Material for this task ->
==*==
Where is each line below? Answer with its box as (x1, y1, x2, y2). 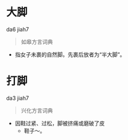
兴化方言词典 (20, 106, 53, 114)
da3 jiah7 (6, 94, 29, 102)
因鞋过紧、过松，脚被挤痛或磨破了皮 (14, 120, 105, 127)
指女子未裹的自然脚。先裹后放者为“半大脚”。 (14, 50, 126, 58)
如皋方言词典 (20, 38, 53, 45)
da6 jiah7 (6, 25, 29, 33)
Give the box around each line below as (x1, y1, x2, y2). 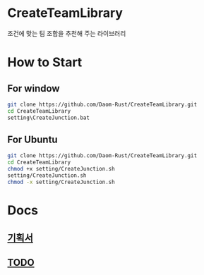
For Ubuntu (7, 133, 58, 145)
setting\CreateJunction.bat (7, 114, 90, 121)
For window (7, 82, 60, 94)
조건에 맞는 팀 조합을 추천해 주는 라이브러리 (7, 29, 126, 37)
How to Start (7, 54, 83, 71)
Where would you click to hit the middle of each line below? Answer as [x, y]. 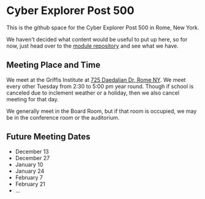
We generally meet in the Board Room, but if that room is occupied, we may [102, 111]
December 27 [32, 158]
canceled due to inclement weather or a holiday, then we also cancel [93, 93]
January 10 [29, 164]
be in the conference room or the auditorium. [63, 117]
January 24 [30, 171]
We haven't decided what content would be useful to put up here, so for [97, 39]
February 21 [30, 184]
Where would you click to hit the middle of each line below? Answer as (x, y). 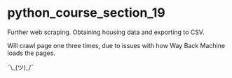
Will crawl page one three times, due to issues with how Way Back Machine (116, 45)
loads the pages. (32, 53)
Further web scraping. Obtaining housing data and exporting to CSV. (106, 32)
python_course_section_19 (87, 13)
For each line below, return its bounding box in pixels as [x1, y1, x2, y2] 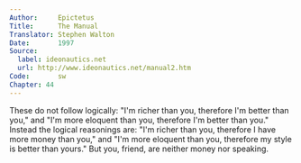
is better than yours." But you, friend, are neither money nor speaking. [9, 143, 269, 154]
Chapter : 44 [9, 80, 54, 89]
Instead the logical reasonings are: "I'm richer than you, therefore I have [9, 123, 277, 135]
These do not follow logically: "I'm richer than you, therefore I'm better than [9, 104, 290, 115]
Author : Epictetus [9, 13, 95, 23]
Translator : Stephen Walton [9, 30, 115, 39]
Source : [9, 47, 39, 56]
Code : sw [9, 72, 67, 81]
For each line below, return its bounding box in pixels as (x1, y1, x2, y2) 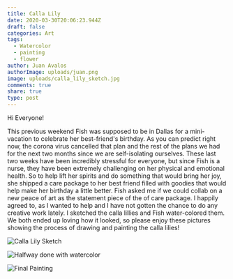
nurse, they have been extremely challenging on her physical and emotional (7, 165, 225, 172)
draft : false (7, 23, 45, 30)
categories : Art (7, 29, 54, 37)
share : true (7, 88, 42, 95)
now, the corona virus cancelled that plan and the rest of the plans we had (7, 142, 220, 150)
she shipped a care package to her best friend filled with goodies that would (7, 179, 227, 187)
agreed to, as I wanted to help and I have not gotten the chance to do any (7, 202, 218, 209)
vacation (7, 135, 33, 143)
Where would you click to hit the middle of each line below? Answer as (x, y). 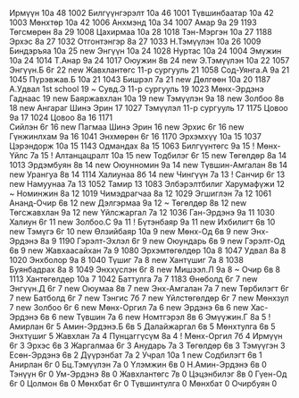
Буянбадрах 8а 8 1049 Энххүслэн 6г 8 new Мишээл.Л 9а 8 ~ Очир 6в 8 (145, 269)
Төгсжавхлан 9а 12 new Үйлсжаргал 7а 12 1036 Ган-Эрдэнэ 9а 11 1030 (142, 212)
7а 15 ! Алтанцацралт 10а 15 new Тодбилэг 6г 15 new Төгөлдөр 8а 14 (158, 155)
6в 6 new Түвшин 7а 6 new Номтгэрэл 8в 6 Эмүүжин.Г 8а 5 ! (155, 317)
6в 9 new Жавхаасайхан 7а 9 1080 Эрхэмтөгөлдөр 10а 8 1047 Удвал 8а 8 (148, 250)
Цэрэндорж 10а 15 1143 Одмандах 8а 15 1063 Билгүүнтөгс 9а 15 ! (132, 146)
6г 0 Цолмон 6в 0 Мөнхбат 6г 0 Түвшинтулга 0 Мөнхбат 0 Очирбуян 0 (143, 383)
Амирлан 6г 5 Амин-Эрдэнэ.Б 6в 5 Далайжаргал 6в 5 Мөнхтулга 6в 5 (142, 326)
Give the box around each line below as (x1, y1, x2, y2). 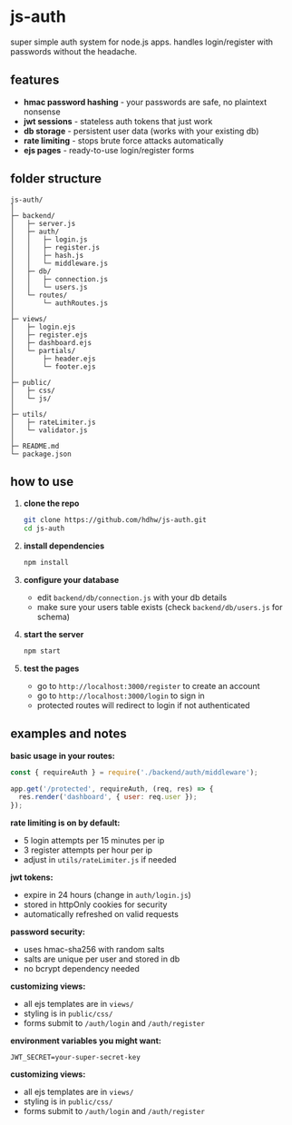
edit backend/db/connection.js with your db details (36, 592, 228, 603)
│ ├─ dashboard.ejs (10, 338, 92, 347)
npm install (23, 558, 69, 567)
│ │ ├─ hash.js (10, 251, 84, 260)
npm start (23, 646, 62, 656)
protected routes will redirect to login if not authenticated (36, 699, 250, 710)
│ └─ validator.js (10, 425, 89, 435)
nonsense (23, 106, 62, 117)
==*==
Copy every record verbatim while leaving each picture out.

Exercise solution ->
Where is each line below? Answer with its box as (x1, y1, x2, y2). 
兴化方言词典 (20, 106, 53, 114)
da3 jiah7 (6, 94, 29, 102)
因鞋过紧、过松，脚被挤痛或磨破了皮 (14, 120, 105, 127)
指女子未裹的自然脚。先裹后放者为“半大脚”。 (14, 50, 126, 58)
如皋方言词典 (20, 38, 53, 45)
da6 jiah7 (6, 25, 29, 33)
Give the box around each line below as (x1, y1, x2, y2). 
For Ubuntu (7, 133, 58, 145)
setting\CreateJunction.bat (7, 114, 90, 121)
For window (7, 82, 60, 94)
조건에 맞는 팀 조합을 추천해 주는 라이브러리 (7, 29, 126, 37)
How to Start (7, 54, 83, 71)
Where would you click to hit the middle of each line below? Answer as [x, y]. 
We generally meet in the Board Room, but if that room is occupied, we may [102, 111]
December 27 [32, 158]
canceled due to inclement weather or a holiday, then we also cancel [93, 93]
January 10 [29, 164]
be in the conference room or the auditorium. [63, 117]
January 24 [30, 171]
We haven't decided what content would be useful to put up here, so for [97, 39]
February 21 [30, 184]
Where would you click to hit the middle of each line below? Answer as (x, y). 
Will crawl page one three times, due to issues with how Way Back Machine (116, 45)
loads the pages. (32, 53)
Further web scraping. Obtaining housing data and exporting to CSV. (106, 32)
python_course_section_19 (87, 13)
For each line below, return its bounding box in pixels as [x1, y1, x2, y2] 
is better than yours." But you, friend, are neither money nor speaking. [9, 143, 269, 154]
Chapter : 44 [9, 80, 54, 89]
Instead the logical reasonings are: "I'm richer than you, therefore I have [9, 123, 277, 135]
These do not follow logically: "I'm richer than you, therefore I'm better than [9, 104, 290, 115]
Author : Epictetus [9, 13, 95, 23]
Translator : Stephen Walton [9, 30, 115, 39]
Source : [9, 47, 39, 56]
Code : sw [9, 72, 67, 81]
For each line below, return its bounding box in pixels as (x1, y1, x2, y2) 
nurse, they have been extremely challenging on her physical and emotional (7, 165, 225, 172)
draft : false (7, 23, 45, 30)
categories : Art (7, 29, 54, 37)
share : true (7, 88, 42, 95)
now, the corona virus cancelled that plan and the rest of the plans we had (7, 142, 220, 150)
she shipped a care package to her best friend filled with goodies that would (7, 179, 227, 187)
agreed to, as I wanted to help and I have not gotten the chance to do any (7, 202, 218, 209)
vacation (7, 135, 33, 143)
Where would you click to hit the middle of each line below? Answer as (x, y). 
Буянбадрах 8а 8 1049 Энххүслэн 6г 8 new Мишээл.Л 9а 8 ~ Очир 6в 8 (145, 269)
Төгсжавхлан 9а 12 new Үйлсжаргал 7а 12 1036 Ган-Эрдэнэ 9а 11 1030 (142, 212)
7а 15 ! Алтанцацралт 10а 15 new Тодбилэг 6г 15 new Төгөлдөр 8а 14 (158, 155)
6в 6 new Түвшин 7а 6 new Номтгэрэл 8в 6 Эмүүжин.Г 8а 5 ! (155, 317)
6в 9 new Жавхаасайхан 7а 9 1080 Эрхэмтөгөлдөр 10а 8 1047 Удвал 8а 8 (148, 250)
Цэрэндорж 10а 15 1143 Одмандах 8а 15 1063 Билгүүнтөгс 9а 15 ! (132, 146)
6г 0 Цолмон 6в 0 Мөнхбат 6г 0 Түвшинтулга 0 Мөнхбат 0 Очирбуян 0 (143, 383)
Амирлан 6г 5 Амин-Эрдэнэ.Б 6в 5 Далайжаргал 6в 5 Мөнхтулга 6в 5 (142, 326)
Give the box around each line below as (x1, y1, x2, y2). 
edit backend/db/connection.js with your db details (36, 592, 228, 603)
│ ├─ dashboard.ejs (10, 338, 92, 347)
npm install (23, 558, 69, 567)
│ │ ├─ hash.js (10, 251, 84, 260)
npm start (23, 646, 62, 656)
protected routes will redirect to login if not authenticated (36, 699, 250, 710)
│ └─ validator.js (10, 425, 89, 435)
nonsense (23, 106, 62, 117)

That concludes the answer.